All Music Guide... David Adler
www.allmusic.com
With Marionettes on a High Wire, veteran avant-garde trumpeter
Baikida Carroll joins the roster of OmniTone Records, which
since 1999 has fast become synonymous with quality forward-thinking
jazz. Joining Carroll are Erica Lindsay on tenor sax, Adegoke
Steve Colson on piano, Michael Formanek on bass, and Pheeroan
akLaff on drums.
There's a beautiful kind of daring in the music -- a rough
tenderness in Carroll's trumpet tone, a palpable spiritual
commitment from all the players involved. Leading off with
"Ebullient Secrets," Carroll and his group unleash a highly
adventurous sound while remaining within certain jazz parameters:
planned solo rotation, distinct harmony and form, straight
swing tempo. This more straightforward aspect of Carroll's
writing style comes through as well on the ballad "Miss Julie,"

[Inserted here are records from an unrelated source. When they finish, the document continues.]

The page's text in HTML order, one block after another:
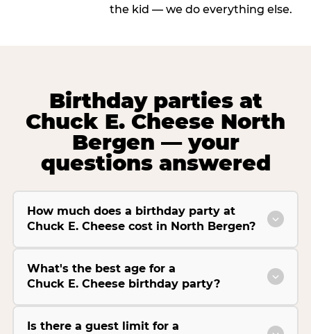
the kid — we do everything else.
Birthday parties at
Chuck E. Cheese North
Bergen — your
questions answered
How much does a birthday party at
Chuck E. Cheese cost in North Bergen?
What's the best age for a
Chuck E. Cheese birthday party?
Is there a guest limit for a

on the moody bossa "Down Under," and on two waltzes, "Our
Say" and "Velma." But Carroll's concepts of dissonance, which
extend well into the rhythmic arena, give several tracks a
freshness and multi-dimensionality that is truly rare. Listen
to Colson's piano comping behind Lindsay's tenor solo on "Griot's
Last Dance" (written in memory of Don Cherry) for a good example
of the uncentered yet perfectly coherent logic of Carroll's
vision.
Other highlights along these lines include the fast-swinging
modalism of "A Thrill a Minute," the Julius Hemphill tribute
"Flamboye," and the evocative title track, which features
Formanek and akLaff in engaging, unpredictable combinations.
Carroll composed "Miss Julie" for a staging of the Strindberg
play of the same name, and he wrote both "Our Say" and "Cab"
for Emily Mann's Tony Award-winning play Having Our Say.